__Assigned task__: Your copy must hold all of the data below, unchanged and without images.

__Recorded data__:
☆ ☆ ☆ ☆ ☆ ☆ ☆

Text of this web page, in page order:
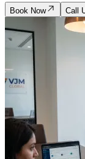
Book Now Call
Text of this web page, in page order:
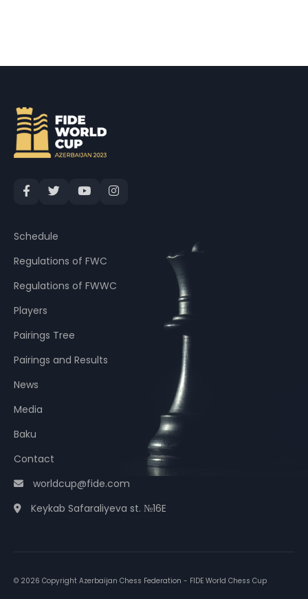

☆ ☆ ☆ ☆ ☆ ☆ ☆

__Solution__:
Text of this web page, in page order:
Book Now Call
Text of this web page, in page order:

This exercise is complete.